Several other models have been proposed to explain the topology simplification mechanism of type IIA topoisomerases (22
). A tracking model proposes that the enzyme binds to a DNA crossing and tracks along the DNA to trap T–segments that are catenated or knotted (15
). However, an experiment that placed tightly bound protein ‘roadblocks’ at several locations along supercoiled circular DNA did not affect non-equilibrium supercoil relaxation (16
). A three segment binding model postulates that the topoisomerase binds two potential T–segments prior to selecting one for strand-passage based on local geometry (21
).

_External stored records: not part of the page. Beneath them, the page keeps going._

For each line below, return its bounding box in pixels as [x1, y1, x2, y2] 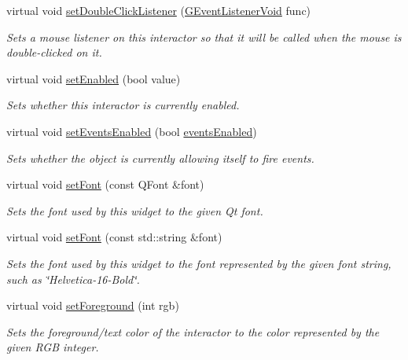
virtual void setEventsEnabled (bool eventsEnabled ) [6, 123, 257, 139]
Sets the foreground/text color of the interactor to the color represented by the [6, 323, 380, 340]
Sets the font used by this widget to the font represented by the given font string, [6, 255, 391, 271]
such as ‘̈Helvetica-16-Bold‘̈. [6, 270, 140, 287]
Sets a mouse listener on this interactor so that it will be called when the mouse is [6, 28, 402, 45]
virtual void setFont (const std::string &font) [6, 229, 222, 245]
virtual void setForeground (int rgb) [6, 297, 179, 314]
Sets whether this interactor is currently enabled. [6, 97, 240, 113]

However, this model predicts an asymmetric removal of positive versus negative supercoils that would result in a skewed topoisomer distribution, which we did not observe for any of the type IIA topoisomerases studied (). Other studies have also failed to detect asymmetric supercoil removal by type IIA topoisomerases (16
), so while this model may hold in certain cases, it does not explain the more general mechanism of topology simplification. Two compelling possibilities are the hooked juxtaposition model and the kinetic proofreading model. The hooked juxtaposition model postulates that type IIA topoisomerases detect and relax specific juxtapositions of catenated, knotted and supercoiled DNA in which the G– and T–segments are bent toward one another (17
). Simulations based on lattice and WLC models indicate that strand passage at these hooked juxtapositions is sufficient to produce non-equilibrium topology simplification (28
). The kinetic proofreading model suggests that upon binding to the G–segment of DNA and encountering an initial T–segment, the topoisomerase becomes transiently activated, perhaps by binding one of the two ATP molecules. The T–segment is released and strand passage will occur if a second T–segment is captured while the enzyme remains in the active state (18
). It is possible that one of these models, perhaps coupled with the small effect arising from the bend angles imposed by the topoisomerase, could account for the non-equilibrium topology simplification activity of type IIA topoisomerases. The relatively sharp bend imposed on the G–segment DNA by type IIA topoisomerases is consistent with the hooked juxtaposition model, though it remains to be determined if bent T–segments are preferentially captured and passed. Further experiments are necessary to test these models to determine which, if either, can explain this fascinating phenomenon.